18 USC CHAPTER 47 § 1031 concerns  “major fraud against the United States”  and  is another  statute being considered by  New York State’s Attorney General Cuomo. It  provides  the following:

(a) Whoever knowingly executes, or attempts to execute, any scheme or artifice with the intent-

(1) to defraud the United States; or

(2) to obtain money or property by means of false or fraudulent pretenses, representations, or promises.

Therefore, the two most important facts to ascertain  are,  “What was AIG’s actual state of solvency when the bonuses were contracted and did its officers misrepresent that state?”

More Answers Needed:

Which Congress people  received campaign finances from AIG and other financial corporations?  How much did they receive? How did those congress people vote or speak on salient congressional  actions?  (You can find some of the answers at  the Center for Responsive Politics and RollCall.  Feel free to vote accordingly in upcoming elections.)

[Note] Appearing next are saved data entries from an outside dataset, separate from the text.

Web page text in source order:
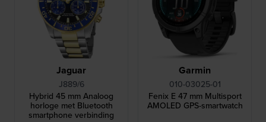
Jaguar
J889/6
Hybrid 45 mm Analoog
horloge met Bluetooth
smartphone verbinding
Garmin
010-03025-01
Fenix E 47 mm Multisport
AMOLED GPS-smartwatch
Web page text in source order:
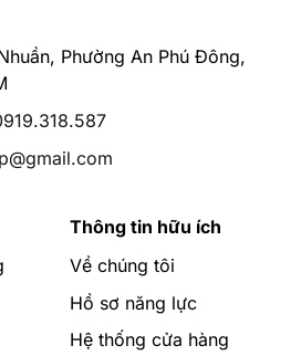
Phường An Phú Đông,
Thông tin hữu ích
Về chúng tôi
Hồ sơ năng lực
Hệ thống cửa hàng
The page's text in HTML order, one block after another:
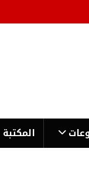
المكتبة
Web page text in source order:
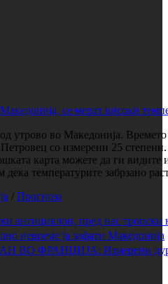
се мерат високи
утрово во Македонија. Времето
со измерени 25
карта можете да ги видите
температурите забрзано
/ Прогноза
антициклон, пред нас тропски
невреме ја зафати Македонија
ФРАНЦИЈА: Измерени дури
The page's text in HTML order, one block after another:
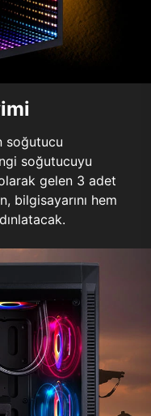
soğutucu
soğutucuyu
gelen 3 adet
bilgisayarını hem
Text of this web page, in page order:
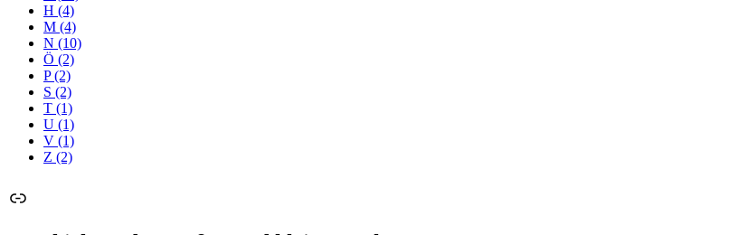
H (4)
M (4)
N (10)
Ö (2)
P(2)
S (2)
T (1)
U (1)
V (1)
Z (2)
Link
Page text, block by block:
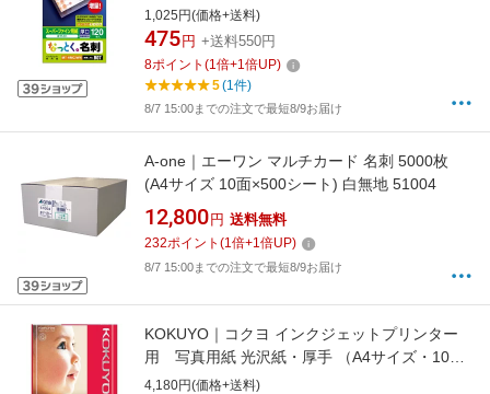
ワイト 厚口 写真対応 120枚入 MT-HMC2WNシ
リーズ ホワイト MT-HMC2WN[MTHMC2WN]
1,025円(価格+送料)
475 円 +送料550円
8ポイント (1倍+1倍UP)
5(1件)
8/7 15:00までの注文で最短8/9お届け
A-one｜エーワン マルチカード 名刺 5000枚
(A4サイズ 10面×500シート) 白無地 51004
12,800 円 送料無料
232ポイント (1倍+1倍UP)
8/7 15:00までの注文で最短8/9お届け
KOKUYO｜コクヨ インクジェットプリンター
用 写真用紙 光沢紙・厚手 （A4サイズ・100
枚） KJ-G13A4-100[KJG13A4100]
4,180円(価格+送料)
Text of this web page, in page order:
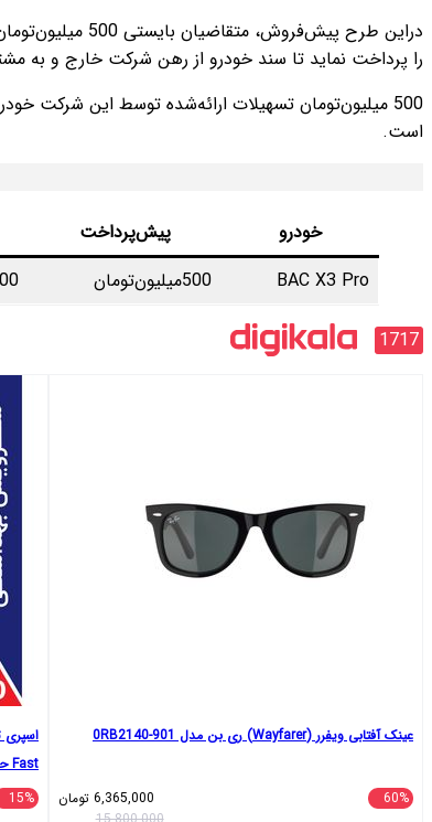
را پرداخت نماید تا سند خودرو از رهن شرکت خارج و به
است.
خودرو
پیش‌پرداخت
BAC X3 Pro
500میلیون‌تومان
1717
عینک آفتابی ویفرر (Wayfarer) ری بن مدل 0RB2140-901
60%
6,365,000 تومان
Fast حجم 750 میلی لیتر
15%
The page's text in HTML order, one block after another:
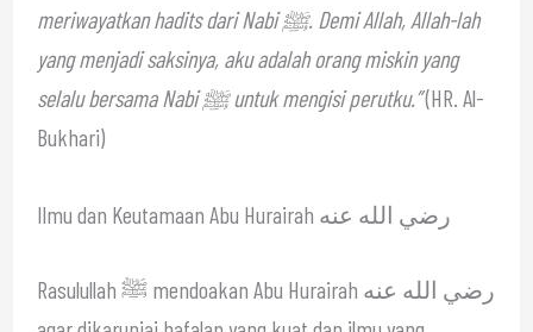
meriwayatkan hadits dari Nabi ﷺ. Demi Allah, Allah-lah
yang menjadi saksinya, aku adalah orang miskin yang
selalu bersama Nabi ﷺ untuk mengisi perutku.”(HR. Al-
Bukhari)
Ilmu dan Keutamaan Abu Hurairah رضي الله عنه
Rasulullah ﷺ mendoakan Abu Hurairah رضي الله عنه
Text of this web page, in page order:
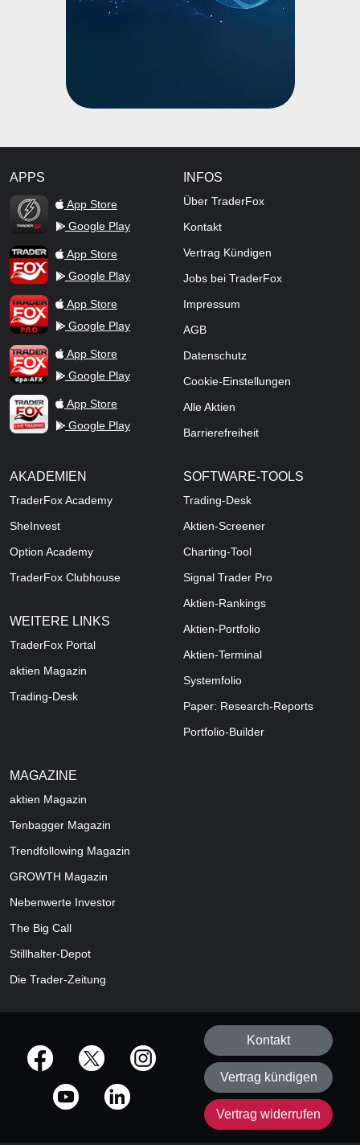
APPS
TraderFox Flash
App Store
Google Play
TraderFox AppApp Store
Google Play
TraderFox ProApp Store
Google Play
TraderFox dpa-AFX ProFeed
App Store
Google Play
TraderFox Live Trading
App Store
Google Play
INFOS
Über TraderFox
Kontakt
Vertrag Kündigen
Jobs bei TraderFox
Impressum
AGB
Datenschutz
Cookie-Einstellungen
Alle Aktien
Barrierefreiheit
AKADEMIEN
TraderFox Academy
SheInvest
Option Academy
TraderFox Clubhouse
WEITERE LINKS
TraderFox Portal
aktien Magazin
Trading-Desk
SOFTWARE-TOOLS
Trading-Desk
Aktien-Screener
Charting-Tool
Signal Trader Pro
Aktien-Rankings
Aktien-Portfolio
Aktien-Terminal
Systemfolio
Paper: Research-Reports
Portfolio-Builder
MAGAZINE
aktien Magazin
Tenbagger Magazin
Trendfollowing Magazin
GROWTH Magazin
Nebenwerte Investor
The Big Call
Stillhalter-Depot
Die Trader-Zeitung
offizielle Social Media-Accounts
Kontakt
Vertrag kündigen
Vertrag widerrufen
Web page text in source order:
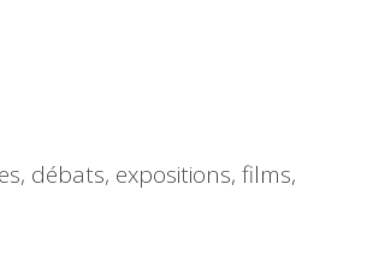
, débats, expositions,films,
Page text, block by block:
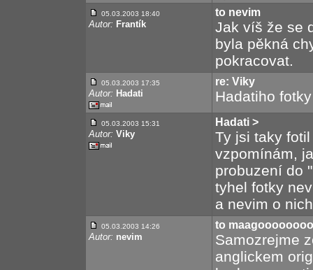
05.03.2003 18:40
Autor: Frantík
to nevim
Jak víš že se
byla pěkná
pokracovat.
05.03.2003 17:35
Autor: Hadati
re: Viky
Hadatiho
05.03.2003 15:31
Autor: Viky
Hadati >
Ty jsi taky
vzpomínám,
probuzení do
tyhel fotky
a nevim o
05.03.2003 14:26
Autor: nevim
to
Samozrejme
anglickem
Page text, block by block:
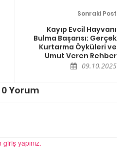
Sonraki Post
Kayıp Evcil Hayvanı
Bulma Başarısı: Gerçek
Kurtarma Öyküleri ve
Umut Veren Rehber
09.10.2025
0 Yorum
yapınız.
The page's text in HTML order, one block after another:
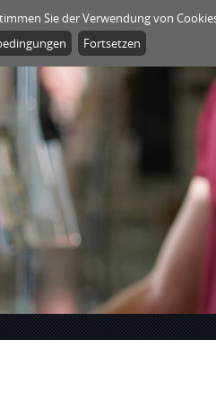
Sie der Verwendung von
Fortsetzen
BERATUNG

At the time of AIG’s bailout or request for a bailout, what was the corporation’s actual worth?

Was the United States coerced by fear and intimidation into awarding bailout funds?

Besides Christopher Dodd, who was involved in exempting bonuses agreed to before February 11, 2009?   To  what extent were Treasury and The White House involved?

As always, you can view the hearings at CSPAN.